Start of Data shown
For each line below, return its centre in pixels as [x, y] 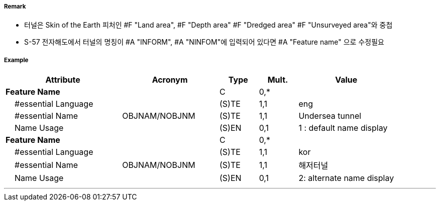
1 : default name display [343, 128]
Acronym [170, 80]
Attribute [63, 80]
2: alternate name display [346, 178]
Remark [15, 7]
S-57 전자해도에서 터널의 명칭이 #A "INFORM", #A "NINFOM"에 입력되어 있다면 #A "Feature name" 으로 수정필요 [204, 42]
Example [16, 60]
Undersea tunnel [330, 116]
End of Data shown
Start of Data shown
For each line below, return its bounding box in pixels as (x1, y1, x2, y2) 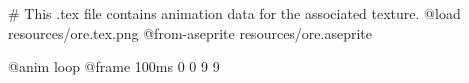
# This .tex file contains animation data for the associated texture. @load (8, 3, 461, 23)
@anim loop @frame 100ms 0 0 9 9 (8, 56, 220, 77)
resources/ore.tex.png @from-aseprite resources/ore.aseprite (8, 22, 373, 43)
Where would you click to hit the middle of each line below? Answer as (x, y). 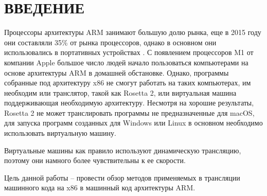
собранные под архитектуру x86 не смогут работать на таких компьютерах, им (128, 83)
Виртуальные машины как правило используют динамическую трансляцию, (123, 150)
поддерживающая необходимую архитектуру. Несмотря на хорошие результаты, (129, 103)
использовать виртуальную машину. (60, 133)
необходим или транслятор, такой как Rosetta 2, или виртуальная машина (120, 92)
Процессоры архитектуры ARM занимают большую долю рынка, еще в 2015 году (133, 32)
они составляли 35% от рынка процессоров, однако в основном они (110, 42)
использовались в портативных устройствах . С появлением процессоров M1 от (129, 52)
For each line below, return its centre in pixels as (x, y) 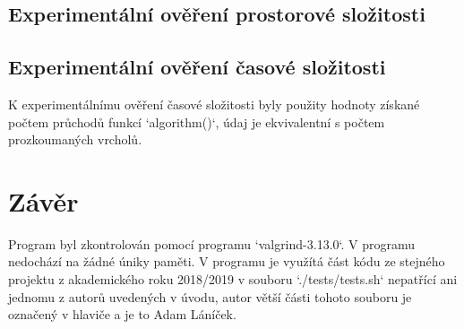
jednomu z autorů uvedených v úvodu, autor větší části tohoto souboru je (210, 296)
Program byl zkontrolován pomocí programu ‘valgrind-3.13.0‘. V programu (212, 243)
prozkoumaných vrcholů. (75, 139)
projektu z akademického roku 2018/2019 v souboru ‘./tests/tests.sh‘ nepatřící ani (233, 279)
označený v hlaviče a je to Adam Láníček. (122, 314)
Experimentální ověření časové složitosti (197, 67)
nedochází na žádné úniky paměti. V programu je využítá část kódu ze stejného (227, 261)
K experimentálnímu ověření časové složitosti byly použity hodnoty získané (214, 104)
End of Data shown
Start of Data shown
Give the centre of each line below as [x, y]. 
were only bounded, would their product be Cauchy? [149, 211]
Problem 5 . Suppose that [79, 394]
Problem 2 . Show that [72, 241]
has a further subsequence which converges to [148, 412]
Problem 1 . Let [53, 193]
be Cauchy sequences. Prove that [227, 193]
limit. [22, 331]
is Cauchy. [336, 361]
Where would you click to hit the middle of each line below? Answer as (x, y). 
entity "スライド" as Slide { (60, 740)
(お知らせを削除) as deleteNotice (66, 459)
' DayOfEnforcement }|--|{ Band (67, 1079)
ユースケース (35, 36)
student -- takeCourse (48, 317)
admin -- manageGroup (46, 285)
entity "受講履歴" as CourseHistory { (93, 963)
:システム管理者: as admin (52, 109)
End of Data shown
* What you need to do
Look above for the line with "pixels as [x, y]"; quote it and every line after it, stopping after the line with "Undersea tunnel [330, 116]", exactly, with nothing added and without pictures.

* Answer
For each line below, return its centre in pixels as [x, y] 
1 : default name display [343, 128]
Acronym [170, 80]
Attribute [63, 80]
2: alternate name display [346, 178]
Remark [15, 7]
S-57 전자해도에서 터널의 명칭이 #A "INFORM", #A "NINFOM"에 입력되어 있다면 #A "Feature name" 으로 수정필요 [204, 42]
Example [16, 60]
Undersea tunnel [330, 116]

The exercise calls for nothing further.